SQLite Cheat Sheet
SQLite is a lightweight SQL database engine and sqlite3 is its command-line interface. This SQLite cheatsheet provides an advanced, scan-friendly reference for installing SQLite, creating databases and tables, querying data, controlling transactions, using PRAGMA settings, inspecting schema, and exporting/importing data.
Install sqlite3
Install the SQLite CLI on common platforms.
# Debian/Ubuntu
sudo apt-get update
sudo apt-get install -y sqlite3
# Fedora
sudo dnf install -y sqlite
# macOS (Homebrew)
brew install sqlite
# Windows (PowerShell, example with winget if available)

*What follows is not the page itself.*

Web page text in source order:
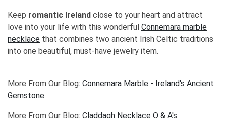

winget install SQLite.SQLite
sqlite3 --version
# 3.xx.x 202x-xx-xx ...
Create or open a database file
Opening a database file creates it if it does not exist.
sqlite3 path/to/app.db
SQLite version 3.xx.x
Enter ".help" for usage hints.
sqlite>
Open an in-memory database
The special name :memory: creates a database that lives only in memory for the life of the connection.
sqlite3 :memory:
sqlite> .databases
main: "" r/w
Exit sqlite3
Exit the interactive shell.
.quit
.exit
sqlite> .quit
Show help for sqlite3 meta-commands
List dot-commands supported by the CLI.
.help
sqlite> .help
.archive ... .databases ... .tables ...
List databases and attachments
Display attached databases and file paths.
.databases
sqlite> .databases
main: /tmp/app.db r/w
Open a different database in the same session
Switch the active database file.
.open FILENAME
sqlite> .open other.db
sqlite> .databases
main: /tmp/other.db r/w
Attach and detach databases
Attach additional database files under a schema name.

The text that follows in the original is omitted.